Data items

^^^^^^^^

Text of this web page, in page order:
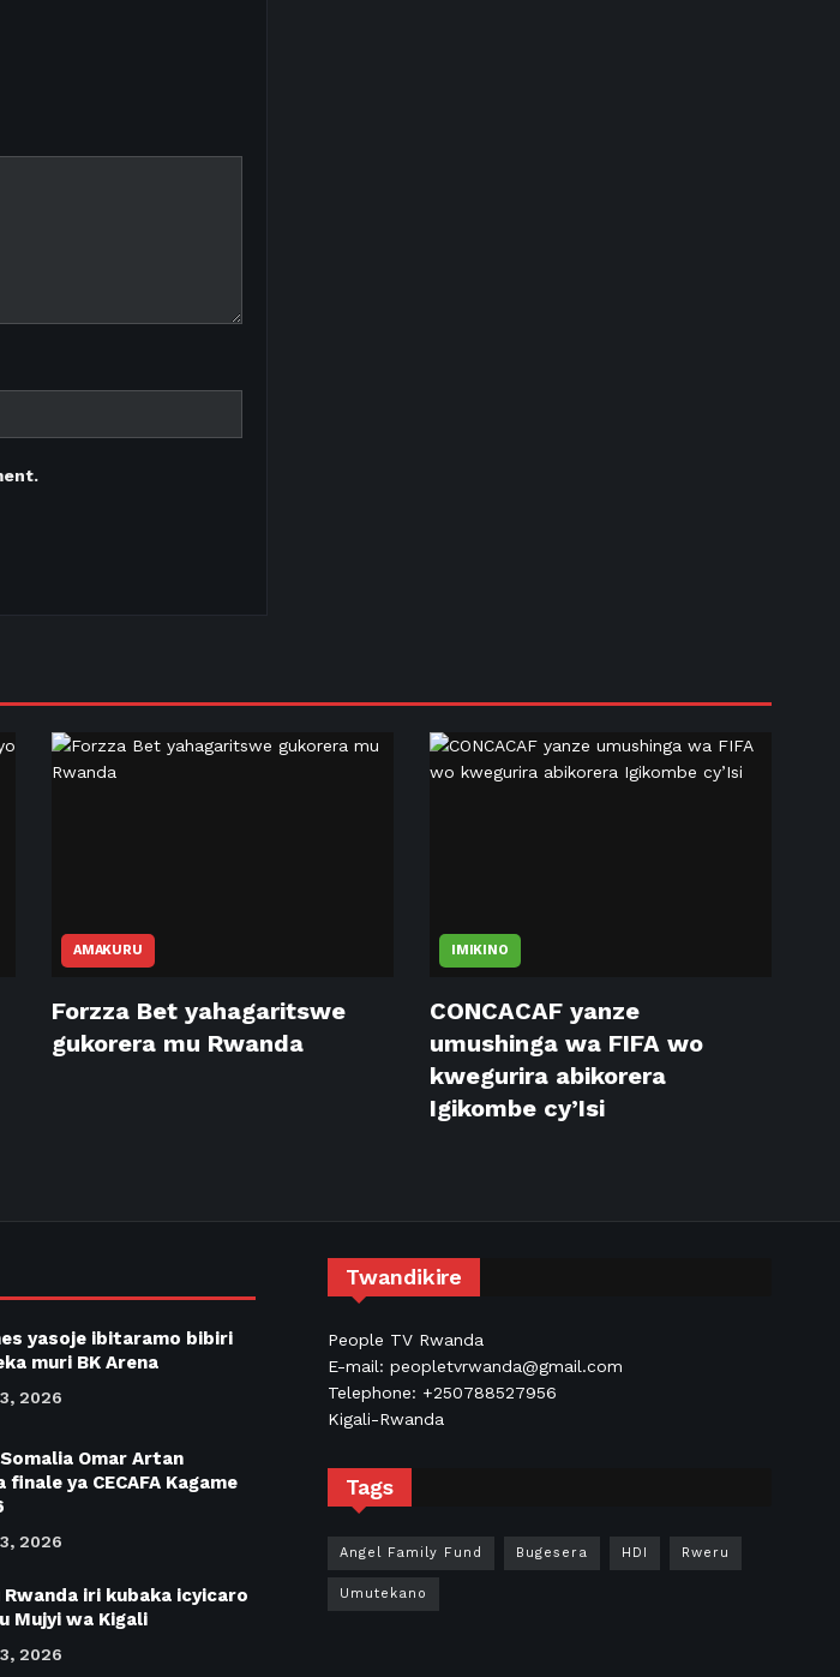
AMAKURU
Forzza Bet yahagaritswe
gukorera mu Rwanda
IMIKINO
CONCACAF yanze
umushinga wa FIFA wo
kwegurira abikorera
Igikombe cy’Isi
yasoje ibitaramo bibiri
muri BK Arena
2026
Omar Artan
ya CECAFA Kagame
2026
Rwanda iri kubaka icyicaro
Mujyi wa Kigali
2026
Twandikire
People TV Rwanda
E-mail: peopletvrwanda@gmail.com
Telephone: +250788527956
Kigali-Rwanda
Tags
Angel Family Fund Bugesera HDI Rweru
Umutekano
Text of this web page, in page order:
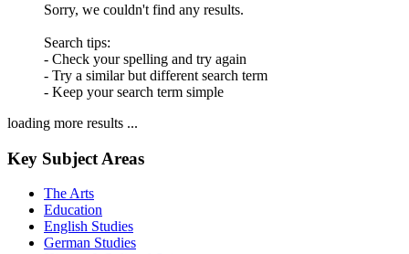
Sorry, we couldn't find any results.
Search tips:
- Check your spelling and try again
- Try a similar but different search term
- Keep your search term simple
loading more results ...
Key Subject Areas
The Arts
Education
English Studies
German Studies
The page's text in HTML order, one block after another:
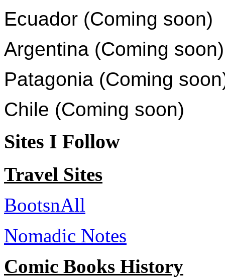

^^^^^^^^

An exact copy of every line above, minus the pictures, is the required output.

Text of this web page, in page order:
AMAKURU
Forzza Bet yahagaritswe
gukorera mu Rwanda
IMIKINO
CONCACAF yanze
umushinga wa FIFA wo
kwegurira abikorera
Igikombe cy’Isi
yasoje ibitaramo bibiri
muri BK Arena
2026
Omar Artan
ya CECAFA Kagame
2026
Rwanda iri kubaka icyicaro
Mujyi wa Kigali
2026
Twandikire
People TV Rwanda
E-mail: peopletvrwanda@gmail.com
Telephone: +250788527956
Kigali-Rwanda
Tags
Angel Family Fund Bugesera HDI Rweru
Umutekano
Text of this web page, in page order:
Sorry, we couldn't find any results.
Search tips:
- Check your spelling and try again
- Try a similar but different search term
- Keep your search term simple
loading more results ...
Key Subject Areas
The Arts
Education
English Studies
German Studies
The page's text in HTML order, one block after another:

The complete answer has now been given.